Había pasado una semana con ese hecho perforándome la cabeza día y noche, torturándome con posibilidades que mi diabólica imaginación no dejaba de inventar. Había acudido a decenas de entrevistas y programas teniendo que fingir estar feliz y sonriente con la finalización de mis vacaciones, sabiendo que la realidad era que apenas podía pensar en nada que no fuera ella y ese hecho me dolía demasiado.

Había pasado horas con el móvil en la mano, llamándola hasta que perdía la esperanza de que lo cogiera y decidía volver a probar el día siguiente. Había pasado cada una de las noches que había estado sin ella pensando en este momento, en su rostro acercándose al mío y diciéndome que no pasaba nada, que todo volvería a ser como antes. Había dejado que las lágrimas cayeran de mis ojos en numerosas ocasiones solo por la posibilidad de que la escena que tantas veces se había reproducido en mi mente no se desarrollara así. Y había dejado intacto el vacío que ahora ocupaba mi pecho, con la esperanza de que ella decidiera llenarlo de nuevo.

Ese día me había levantado a las ocho de la mañana para coger el vuelo a las doce. No podía llegar tarde, y fue la primera vez que me importó de verdad no llegar tarde a algún sitio. Enrique se había quejado varías veces de que todavía me quedaban unas pocas entrevistas, pero una promesa era una promesa, y él me había prometido que, en una semana, me podría ir, y el día ya había llegado. Además, Felipe me apoyaba. Llegamos más que puntuales al aeropuerto y montamos en el avión. El trayecto, a pesar de ser corto, se me hizo eterno entre nervios y el miedo que ocupaban mi organismo. No podía dejar de pensar en que pasaría si Blanca no se creyera mi historia o, simplemente, no me quisiera perdonar. Y, si ese fuera el caso, no la culparía; había jugado demasiado con ella. Solo deseaba que me diera otra oportunidad. Que ya sabía que no la merecía, pero la necesitaba, porque no sabía qué haría si no me la concedía.

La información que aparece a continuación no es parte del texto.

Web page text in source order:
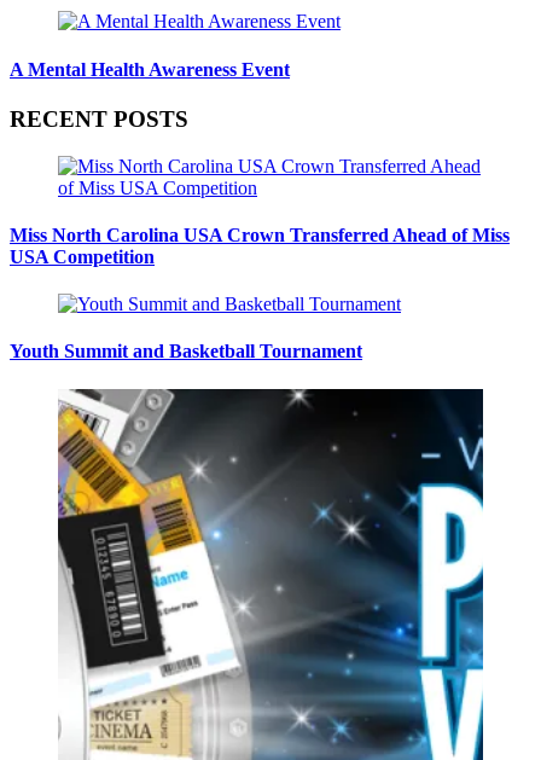
A Mental Health Awareness Event
RECENT POSTS
Miss North Carolina USA Crown Transferred Ahead of Miss
USA Competition
Youth Summit and Basketball Tournament
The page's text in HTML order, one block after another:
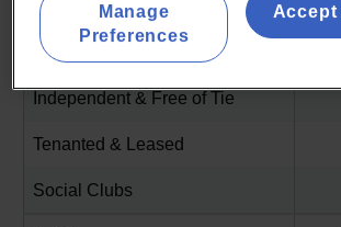
Managed, Branded &
Franchised
Independent & Free of Tie
Tenanted & Leased
Social Clubs
Accept
Manage
Preferences
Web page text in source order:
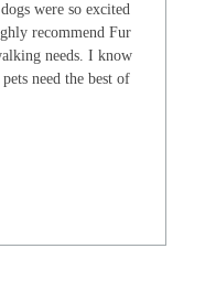
were so excited
recommend Fur
needs. I know
need the best of
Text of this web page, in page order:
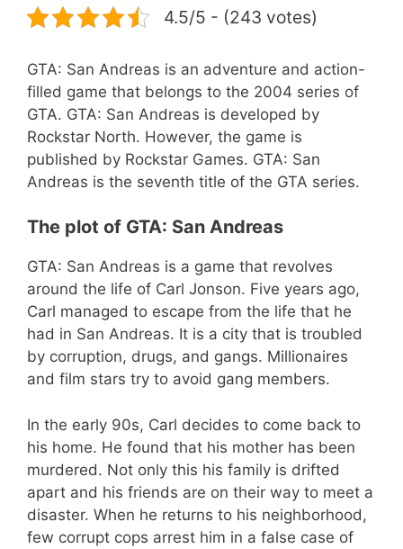
4.5/5 - (243 votes)
GTA: San Andreas is an adventure and action-
filled game that belongs to the 2004 series of
GTA. GTA: San Andreas is developed by
Rockstar North. However, the game is
published by Rockstar Games. GTA: San
Andreas is the seventh title of the GTA series.
The plot of GTA: San Andreas
GTA: San Andreas is a game that revolves
around the life of Carl Jonson. Five years ago,
Carl managed to escape from the life that he
had in San Andreas. It is a city that is troubled
by corruption, drugs, and gangs. Millionaires
and film stars try to avoid gang members.
In the early 90s, Carl decides to come back to
his home. He found that his mother has been
murdered. Not only this his family is drifted
apart and his friends are on their way to meet a
disaster. When he returns to his neighborhood,
few corrupt cops arrest him in a false case of
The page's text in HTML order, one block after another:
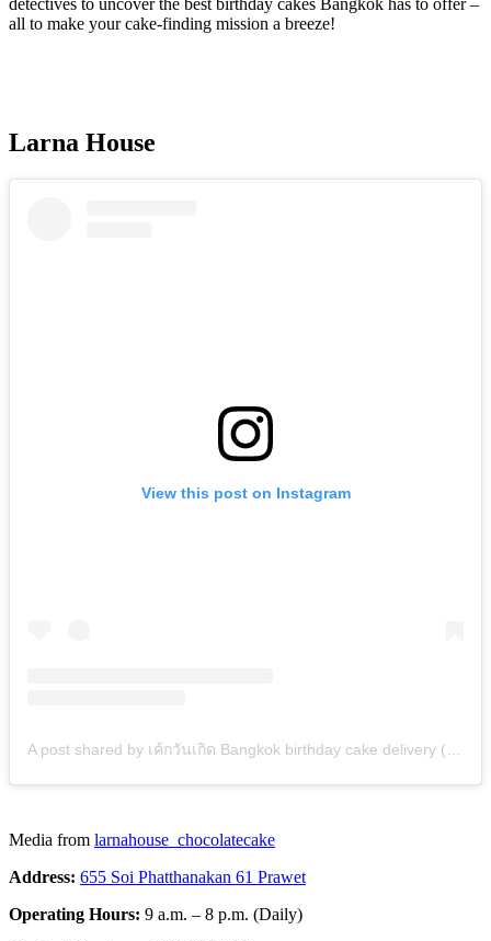
detectives to uncover the best birthday cakes Bangkok has to offer –
all to make your cake-finding mission a breeze!
Larna House
View this post on Instagram
Media from larnahouse_chocolatecake
Address: 655 Soi Phatthanakan 61 Prawet
Operating Hours: 9 a.m. – 8 p.m. (Daily)
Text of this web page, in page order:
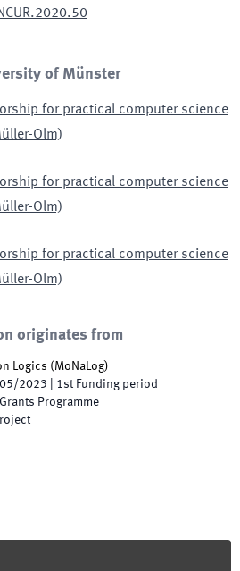
of Münster
for practical computer science
Olm)
for practical computer science
Olm)
for practical computer science
Olm)
originates from
Logics (MoNaLog)
2023 1st Funding period
Programme
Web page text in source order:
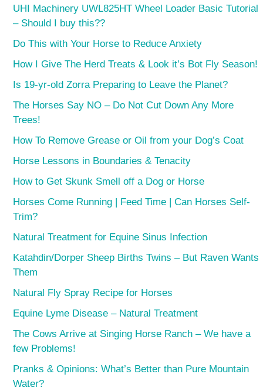
UHI Machinery UWL825HT Wheel Loader Basic Tutorial
– Should I buy this??
Do This with Your Horse to Reduce Anxiety
How I Give The Herd Treats & Look it’s Bot Fly Season!
Is 19-yr-old Zorra Preparing to Leave the Planet?
The Horses Say NO – Do Not Cut Down Any More
Trees!
How To Remove Grease or Oil from your Dog’s Coat
Horse Lessons in Boundaries & Tenacity
How to Get Skunk Smell off a Dog or Horse
Horses Come Running | Feed Time | Can Horses Self-
Trim?
Natural Treatment for Equine Sinus Infection
Katahdin/Dorper Sheep Births Twins – But Raven Wants
Them
Natural Fly Spray Recipe for Horses
Equine Lyme Disease – Natural Treatment
The Cows Arrive at Singing Horse Ranch – We have a
few Problems!
Pranks & Opinions: What’s Better than Pure Mountain
Water?
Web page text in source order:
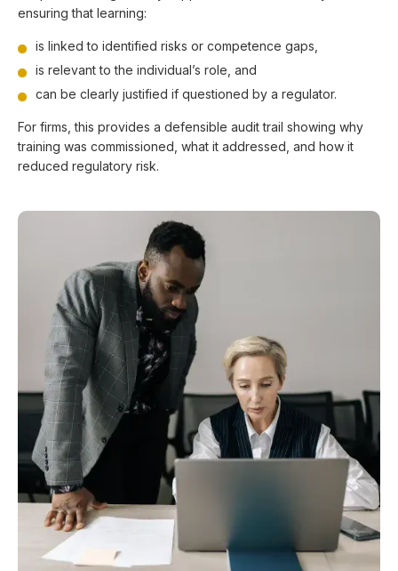
ensuring that learning:
is linked to identified risks or competence gaps,
is relevant to the individual’s role, and
can be clearly justified if questioned by a regulator.
For firms, this provides a defensible audit trail showing why
training was commissioned, what it addressed, and how it
reduced regulatory risk.
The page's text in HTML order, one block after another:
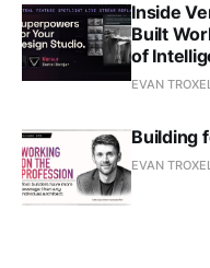
Inside
Built
of
EVAN
Building
EVAN
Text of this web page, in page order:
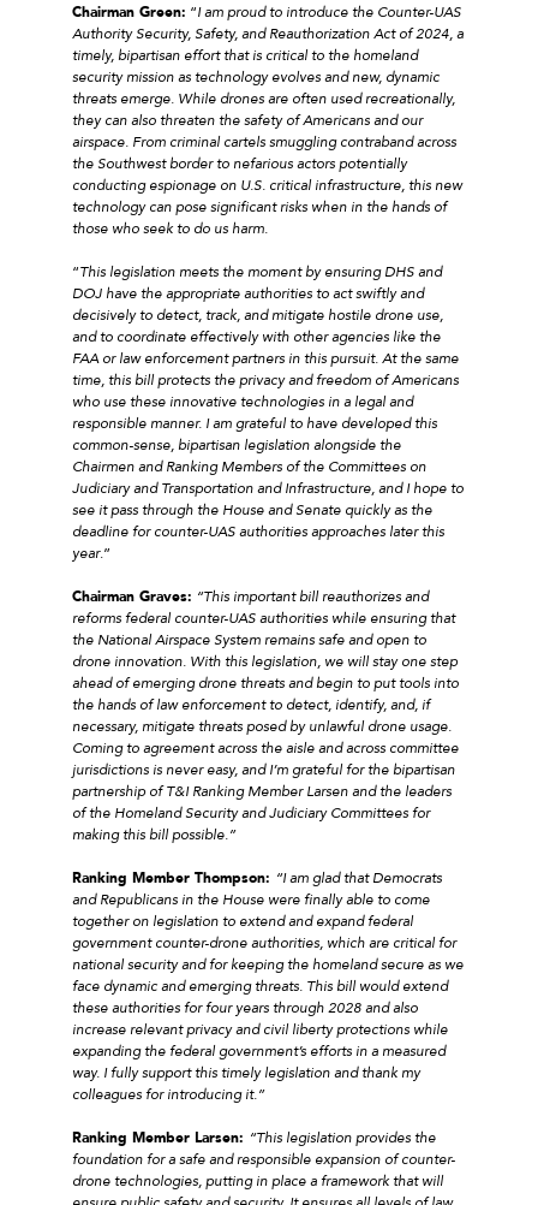
Chairman Green: “I am proud to introduce the Counter-UAS
Authority Security, Safety, and Reauthorization Act of 2024, a
timely, bipartisan effort that is critical to the homeland
security mission as technology evolves and new, dynamic
threats emerge. While drones are often used recreationally,
they can also threaten the safety of Americans and our
airspace. From criminal cartels smuggling contraband across
the Southwest border to nefarious actors potentially
conducting espionage on U.S. critical infrastructure, this new
technology can pose significant risks when in the hands of
those who seek to do us harm.
“This legislation meets the moment by ensuring DHS and
DOJ have the appropriate authorities to act swiftly and
decisively to detect, track, and mitigate hostile drone use,
and to coordinate effectively with other agencies like the
FAA or law enforcement partners in this pursuit. At the same
time, this bill protects the privacy and freedom of Americans
who use these innovative technologies in a legal and
responsible manner. I am grateful to have developed this
common-sense, bipartisan legislation alongside the
Chairmen and Ranking Members of the Committees on
Judiciary and Transportation and Infrastructure, and I hope to
see it pass through the House and Senate quickly as the
deadline for counter-UAS authorities approaches later this
year.”
Chairman Graves: “This important bill reauthorizes and
reforms federal counter-UAS authorities while ensuring that
the National Airspace System remains safe and open to
drone innovation. With this legislation, we will stay one step
ahead of emerging drone threats and begin to put tools into
the hands of law enforcement to detect, identify, and, if
necessary, mitigate threats posed by unlawful drone usage.
Coming to agreement across the aisle and across committee
jurisdictions is never easy, and I’m grateful for the bipartisan
partnership of T&I Ranking Member Larsen and the leaders
of the Homeland Security and Judiciary Committees for
making this bill possible.”
Ranking Member Thompson: “I am glad that Democrats
and Republicans in the House were finally able to come
together on legislation to extend and expand federal
government counter-drone authorities, which are critical for
national security and for keeping the homeland secure as we
face dynamic and emerging threats. This bill would extend
these authorities for four years through 2028 and also
increase relevant privacy and civil liberty protections while
expanding the federal government’s efforts in a measured
way. I fully support this timely legislation and thank my
colleagues for introducing it.”
Ranking Member Larsen: “This legislation provides the
foundation for a safe and responsible expansion of counter-
drone technologies, putting in place a framework that will

Aterrizamos hacia la una y nos dirigimos hacia el único sitio que tenía relación Blanca que conocía: el Central Perk. El problema era que, entre los tres meses que habían pasado desde la última vez que había sido y que aquel día estaba oscuro y era de noche, nos costó más de lo que pensábamos localizarlo. Pero, finalmente, lo hicimos. Felipe aparcó el coche que habíamos alquilado y yo casi salté de él en marcha. Les dije que se fueran, que no los necesitaba más y ellos me hicieron ponerme la gorra y las gafas, que me quité cuando desaparecieron de mi vista porque el sol se había escondido detrás de unas nubes que tenían pinta de querer empezar una tormenta.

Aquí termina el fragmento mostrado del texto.